Key Points:You can modify elements inside the lists within the tuple (e.g., the quantity), but you cannot change the structure of the tuple itself (e.g., reassigning products[0])

Copy by reference

In Python, lists are mutable objects, and when you assign a list to another variable, you are copying the reference (not the actual data). This means both variables point to the same underlying list in memory.

                # Original list
                original_list = [1, 2, 3]

                # Assigning reference of the original list to new_list
                new_list = original_list

                # Modifying new_list also affects original_list
                new_list[0] = 100

                print(original_list)  # Output: [100, 2, 3]
                print(new_list)       # Output: [100, 2, 3]
            

new_list = original_list does not create a new list. Instead, new_list references the same list object as original_list. Both 'new_list' and 'original_list' refer to the exact same list in memory.

To check if two variables refer to the exact same list (or object) in memory, you can use the is operator and/or the id() function

                original_list = [1,2,3]
                new_list = original_list  # new_list refers to the same object as original_list

                # Get the memory address (id) of both variables
                print(f"Memory address of original_list: {id(original_list)}")
                print(f"Memory address of new_list: {id(new_list)}")

                # Check if both variables refer to the same object in memory
                print( original_list is new_list)
            

Shallow Copy

A shallow copy in Python refers to copying an object, but not recursively copying the objects contained within it. In a shallow copy, the new object is a new container (like a new list), but the elements inside the container are still references to the same objects as those in the original container

            # Original list with nested list (mutable object inside)
            original_list = [1, 2, [3, 4]]

            # Create a shallow copy using slicing
            shallow_copy = original_list[:]

            # Modify the inner list in the shallow copy
            shallow_copy[2][0] = 99

            # Output the lists
            print(f"Original list: {original_list}")  # [1, 2, [99, 4]]
            print(f"Shallow copy: {shallow_copy}")    # [1, 2, [99, 4]]

            # Check if both lists are the same object
            print(original_list is shallow_copy)  # False, because the outer lists are different
            print(original_list[2] is shallow_copy[2])  # True, because the inner list is shared
        

How to create a Shallow Copy

Slicing for lists:

                new_list = original_list[:]
            

copy() method for lists:

                new_list = original_list.copy()
            

copy() function from the copy module (for general objects like lists, dictionaries, etc.):

                import copy
                new_object = copy.copy(original_object)
            

Deep Copy

A deep copy in Python means creating a new object and recursively copying all objects found within the original object, including the nested ones

The new object and its elements are completely independent of the original object.

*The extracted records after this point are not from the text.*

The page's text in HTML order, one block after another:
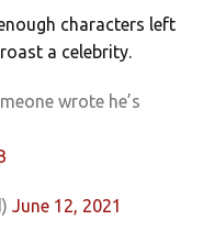
characters left
a celebrity.
wrote he’s
June 12, 2021
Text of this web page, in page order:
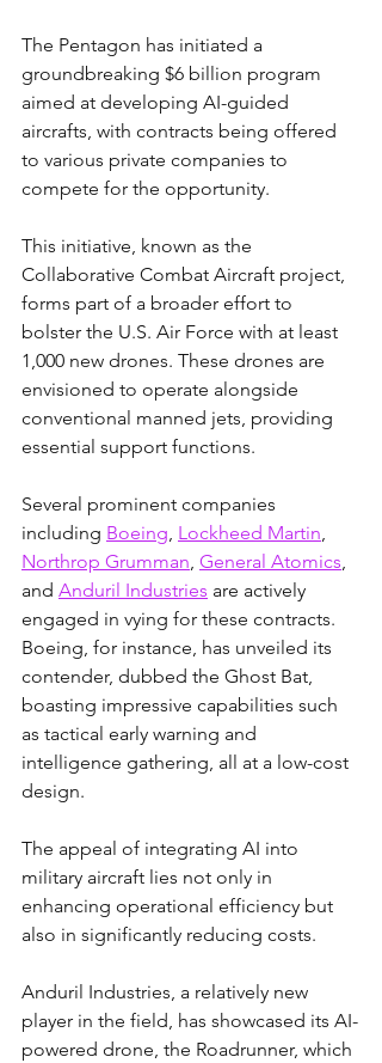
The Pentagon has initiated a
groundbreaking $6 billion program
aimed at developing AI-guided
aircrafts, with contracts being offered
to various private companies to
compete for the opportunity.
This initiative, known as the
Collaborative Combat Aircraft project,
forms part of a broader effort to
bolster the U.S. Air Force with at least
1,000 new drones. These drones are
envisioned to operate alongside
conventional manned jets, providing
essential support functions.
Several prominent companies
including Boeing, Lockheed Martin,
Northrop Grumman, General Atomics,
and Anduril Industries are actively
engaged in vying for these contracts.
Boeing, for instance, has unveiled its
contender, dubbed the Ghost Bat,
boasting impressive capabilities such
as tactical early warning and
intelligence gathering, all at a low-cost
design.
The appeal of integrating AI into
military aircraft lies not only in
enhancing operational efficiency but
also in significantly reducing costs.
Anduril Industries, a relatively new
player in the field, has showcased its AI-
powered drone, the Roadrunner, which
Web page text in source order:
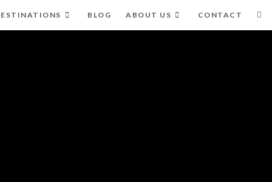
BLOG ABOUT US CONTACT
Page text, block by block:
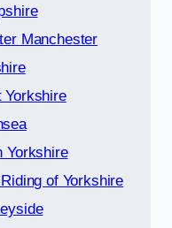
Manchester
Yorkshire
Yorkshire
of Yorkshire
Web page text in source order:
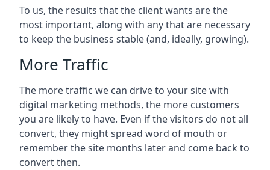
To us, the results that the client wants are the
most important, along with any that are necessary
to keep the business stable (and, ideally, growing).
More Traffic
The more traffic we can drive to your site with
digital marketing methods, the more customers
you are likely to have. Even if the visitors do not all
convert, they might spread word of mouth or
remember the site months later and come back to
convert then.
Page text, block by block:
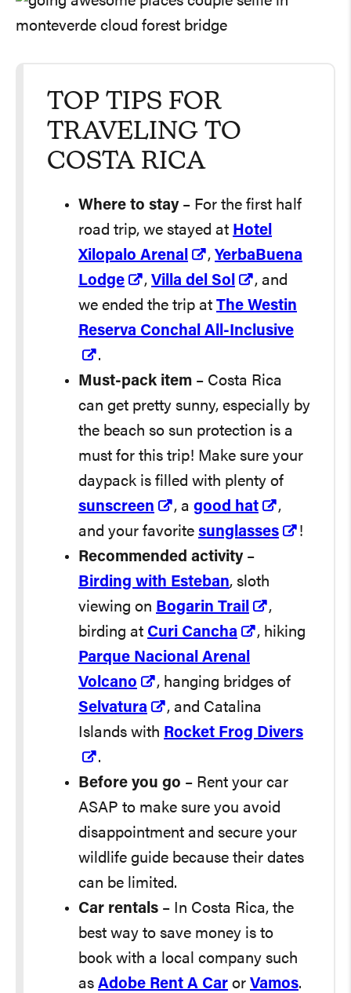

Deep copy are created by copy.deepcopy(l) method from the copy module

                import copy

                # Original list with nested list (mutable object inside)
                original_list = [1, 2, [3, 4]]

                # Create a deep copy
                deep_copy = copy.deepcopy(original_list)

                # Modify the inner list in the deep copy
                deep_copy[2][0] = 99

                # Output the lists
                print(f"Original list: {original_list}")  # [1, 2, [3, 4]]
                print(f"Deep copy: {deep_copy}")          # [1, 2, [99, 4]]

                # Check if both lists are the same object
                print(original_list is deep_copy)  # False, because they are different objects
                print(original_list[2] is deep_copy[2])  # False, because the inner lists are different objects
            

Deep copy is generally slower and more memory-intensive than shallow copy because it involves creating copies of all nested objects.